“Just as much as we see in others we have in ourselves.” ~William Hazlitt
As an American living and working abroad in Barcelona with only local Spanish and Catalan television, I often look to the Internet for entertainment when I have downtime. I particularly enjoy looking up songs I’ve heard on the radio.
I recently fell in love with the song We Are Young by the band Fun. I can still relate to this youthful anthem, even as an almost 40-year-old. I am fully aware that I probably just made the band hugely unpopular by admitting this.
This is how I found the acoustic version of another Fun song, Carry On on YouTube. The accompanying instrumental music was simple and pure. And when Nate Ruess opened his mouth to sing, it appeared so effortless and natural, and created sounds so beautiful that it brought tears to my eyes.
I couldn’t believe how emotional I was over watching this young, skinny guy sing!
What struck my emotions so hard? It was the absolute beauty of someone, who looked like an ordinary guy, doing what he obviously loves, so well.
The first thing I thought after watching him belt out Carry On was, “I want to do a thing so well that I feel like what he must feel like when he sings, or at least what he makes me feel like when he sings.”

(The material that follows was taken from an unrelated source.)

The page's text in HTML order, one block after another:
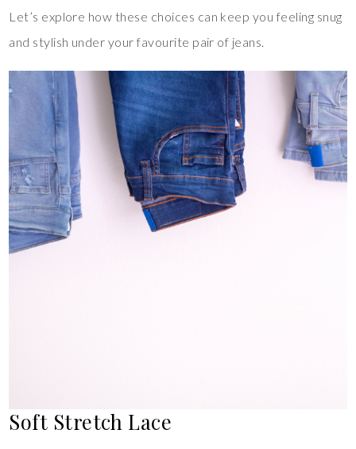
Let’s explore how these choices can keep you feeling snug
and stylish under your favourite pair of jeans.
Soft Stretch Lace
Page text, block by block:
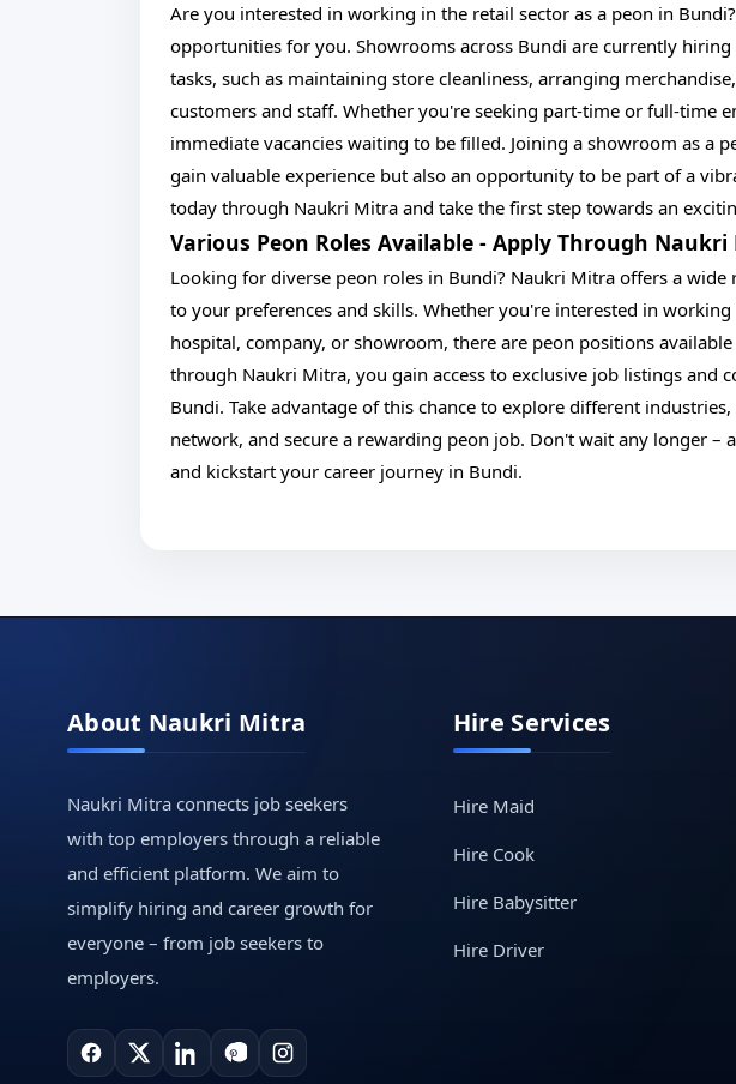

I was completely fascinated to find that Ruess never had formal musical training, couldn’t play an instrument, and pursued a musical career even in the face of being told that he wasn’t good enough and would never make it professionally. But he was, and he did, it appears purely out of true love for music.
Had Nate Ruess been a more practical person, he may have forgone making a life out of his passion and pursued a college education and business or law. Had he done this, the world would have missed out on his incredibly unique musical gift.
I have always stood in awe of people who are able to make their passion a main focus of their life. Many people don’t. And further, many people seem to think that it’s asking too much of life to live one’s passion.
What makes people like Ruess appear so extraordinary is that they believed in their dreams enough to pursue them.
I’ve often thought about other people who have realized their dreams by pursuing their passion or life calling: the Brazilian author Paulo Coelho; my cousin who is a gifted actor and musician; a world-class scientist friend of mine; Mother Teresa; the Buddha.
I realized what they all have in common is that they are just ordinary people who pushed beyond conventional boundaries—and often, great opposition—to lead extraordinary lives. These ordinary-turned-extraordinary people lead lives that are both personally fulfilling and that ultimately benefit their communities or the greater world.
This realization was so exciting to me! This means that I, an ordinary person like anyone else, can also pursue my true passion, and in doing so become extraordinary. Like most people I have hopes and dreams, but also anxieties and doubts about my life’s purpose. But I am starting to realize that I can find it and make it tangible.
Now, I have no delusion that I will ever be a top-selling recording artist, and it’s highly unlikely that I will ever win the Nobel Prize in Medicine. But I know that I have at least some rudimentary writing skills and that I love writing.
I am a writer. I want to make it my life’s work in a way that is both personally satisfying and that adds something significant to the greater good.
Never mind that I am an incredibly busy wife, mother, and equestrienne, who happened to take an enormous detour around my passion by becoming a physician with an extremely demanding career. This is but a minor detail.
I am virtually certain that all I need to become the writer I want to be is a massive amount of faith, practice, constructive criticism, late nights, improvement, rejection, anguish, joy, and inspiration.
Ultimately we all need inspiration to keep us moving toward our dreams. We need only to look to other ordinary people who are pursuing their dreams and passions.
Inspiring people are all around us. The medium is irrelevant. For some, inspiration might come from watching a local dance troupe or band, by analyzing a beautiful work of art or an architectural wonder, or by watching a yogi master an extremely difficult pose—ordinary people do it all!
We also have to realize that we can be the source of inspiration for others.
While we can’t always be role models for everyone in every specific endeavor, we can always offer encouraging words and support. It is amazing how a few encouraging words can be a catalyst for someone.
Encouragement can remind others that to be extraordinary, one only has to be ordinary!
I recently had the pleasure to become acquainted online with a young lady who is blind and who has found a passion for horseback riding. Reading about her abilities as a rider amazed me. She recently posted a link about Paralympic equestrian competition, clearly demonstrating interest in this level of competition.
But when I asked her in a post if this was a future goal, she replied how she doubted she would ever be that good, and that it would only be “in her wildest dreams.”
When I assured her that of course she could become that good, and I pointed out my epiphany about what ordinary people can do, the tone of her reply changed to “I’d like to see how far I can take it.”
She probably had this thought somewhere in the back of her mind to begin with, but was afraid to verbalize it to someone else. A few encouraging words gave her permission to give her wildest dreams life and make them a real possibility.
The only thing we must remember is that people who have already realized their dreams didn’t just wake up one morning being extraordinary at what they do. They fiercely protected and nurtured their dreams.
If we want to make our dreams come true, we must do the same—and we must realize the things we want most are, in fact, entirely within us.